To our infantile, new-born senses our name is first an abstract music. The consonants and vowels coalesce and echo the imprint of their original sounds within our cells. Like a mantra repeated, a prayer incited, our name conjures us as animated personalities within a specific, framed context, identifying us to the manifest world of our familial settings and rooting us in the 3-D of physical reality.


Often these names, particularly our last names, are deeply infused with preliminary definition, reference and meaning. Be it through cultural, religious or socio-political association, our names become an activating principle which imbue us with the blueprint of pre-rehearsed character traits from the modest or epic people who embodied our names before us. This lends a pre-defined history and ancestral guardianship/ memory to us before we have even developed as distinct, autonomous beings; our very first map from which we learn to navigate the course and context of our emerging lives.


When socialized as children into the complex world of human relating, we further infuse and empower the myriad frames of reference every time we speak our name to another and hear it spoken back. The memories we create become the gems that go into the very treasure chest (or Pandora’s Box!) of our name, echoing the experiences which linger there as living legacies. By way of transmission, these reverberations in our name continually pass onward as personal inheritances and we extend this complexity of ourselves, attracting the very conscious and unconscious associations which imbue our name with its radial living story.

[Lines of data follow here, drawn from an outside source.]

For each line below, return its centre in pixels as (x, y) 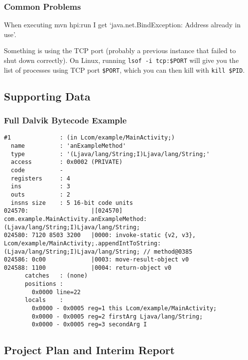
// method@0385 (168, 251)
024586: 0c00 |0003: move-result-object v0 (96, 260)
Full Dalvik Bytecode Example (65, 120)
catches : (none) (56, 276)
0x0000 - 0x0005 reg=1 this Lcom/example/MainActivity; (124, 309)
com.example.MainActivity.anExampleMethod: (76, 219)
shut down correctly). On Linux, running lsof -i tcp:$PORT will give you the (121, 60)
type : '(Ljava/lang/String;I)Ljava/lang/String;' (110, 154)
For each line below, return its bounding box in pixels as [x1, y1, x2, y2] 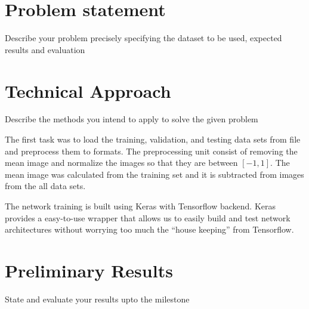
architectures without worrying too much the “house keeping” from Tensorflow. [5, 223, 294, 236]
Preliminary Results [5, 258, 173, 282]
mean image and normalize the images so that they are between [5, 156, 238, 169]
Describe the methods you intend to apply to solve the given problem [5, 113, 258, 125]
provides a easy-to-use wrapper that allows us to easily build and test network [5, 211, 291, 224]
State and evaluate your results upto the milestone [5, 292, 190, 305]
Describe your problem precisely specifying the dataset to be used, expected [5, 32, 282, 44]
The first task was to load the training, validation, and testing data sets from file [5, 133, 301, 146]
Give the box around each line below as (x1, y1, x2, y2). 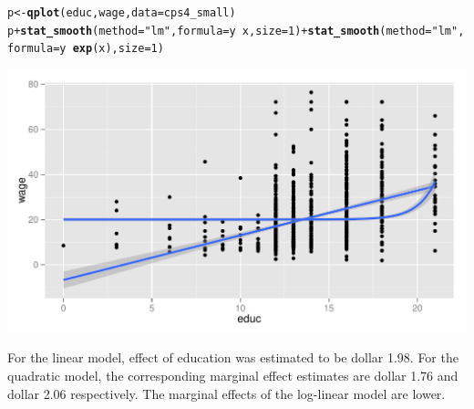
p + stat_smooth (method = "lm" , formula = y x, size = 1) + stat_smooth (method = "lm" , (7, 24, 465, 37)
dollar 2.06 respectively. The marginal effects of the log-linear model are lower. (7, 383, 446, 403)
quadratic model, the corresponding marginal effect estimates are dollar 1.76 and (7, 366, 459, 385)
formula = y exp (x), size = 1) (7, 42, 164, 56)
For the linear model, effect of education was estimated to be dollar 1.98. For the (7, 348, 459, 367)
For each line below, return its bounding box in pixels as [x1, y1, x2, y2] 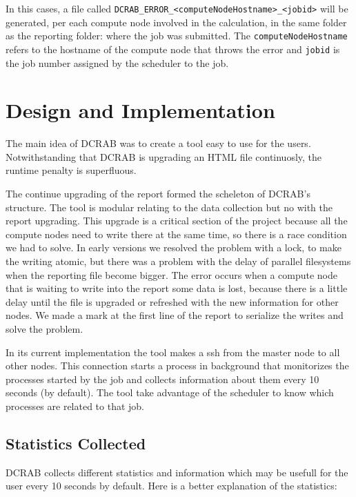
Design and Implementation [6, 96, 275, 124]
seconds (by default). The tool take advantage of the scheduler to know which [6, 385, 334, 400]
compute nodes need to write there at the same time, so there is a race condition [6, 226, 347, 241]
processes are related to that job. [6, 398, 144, 413]
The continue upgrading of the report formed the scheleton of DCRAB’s [6, 186, 310, 201]
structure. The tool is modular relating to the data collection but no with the [6, 199, 333, 214]
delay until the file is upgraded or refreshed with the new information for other [6, 294, 339, 309]
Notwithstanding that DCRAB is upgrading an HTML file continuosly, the [6, 149, 322, 164]
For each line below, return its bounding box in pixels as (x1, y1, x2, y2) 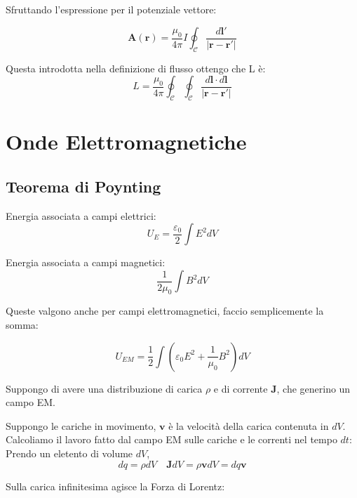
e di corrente (213, 381, 268, 395)
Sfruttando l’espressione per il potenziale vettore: (6, 2, 217, 16)
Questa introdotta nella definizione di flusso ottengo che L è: (6, 60, 266, 75)
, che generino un (276, 381, 351, 395)
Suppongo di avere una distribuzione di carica (6, 381, 203, 395)
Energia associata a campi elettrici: (6, 208, 156, 223)
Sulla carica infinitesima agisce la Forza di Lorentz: (6, 478, 225, 493)
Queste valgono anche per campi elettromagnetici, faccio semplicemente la (6, 303, 324, 318)
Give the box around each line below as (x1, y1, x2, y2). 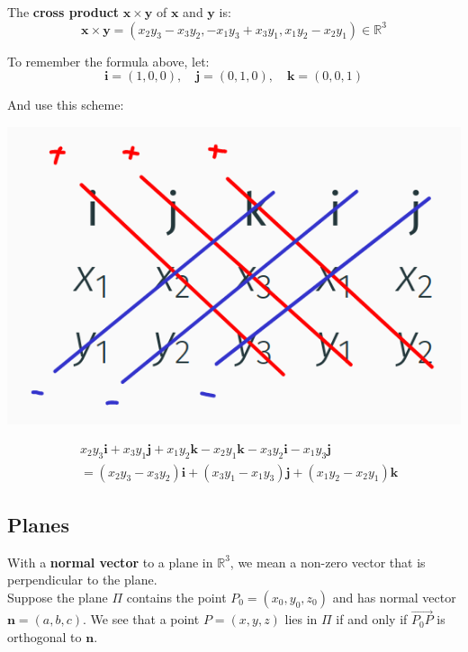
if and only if (336, 610, 408, 629)
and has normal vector (332, 588, 456, 606)
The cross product (7, 3, 120, 21)
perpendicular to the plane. (7, 570, 157, 589)
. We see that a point (83, 610, 200, 629)
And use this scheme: (7, 95, 124, 114)
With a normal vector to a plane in (7, 552, 213, 571)
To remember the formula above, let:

This is far from being a neutral gift given at birth. It suggests a non-negotiable commitment to be of the specific affiliations to which we are named, to actively carry on the family torch by way of the “passed down” name, to be forever bracketed by the ghosts of these former bloodlines. Despite the mysteries of DNA and genetics and the latent biological information we actually carry of our blood lineages, the family name we are given often emphasizes one particular line of this blood; generally the patrilinear line of the historic male hierarchies.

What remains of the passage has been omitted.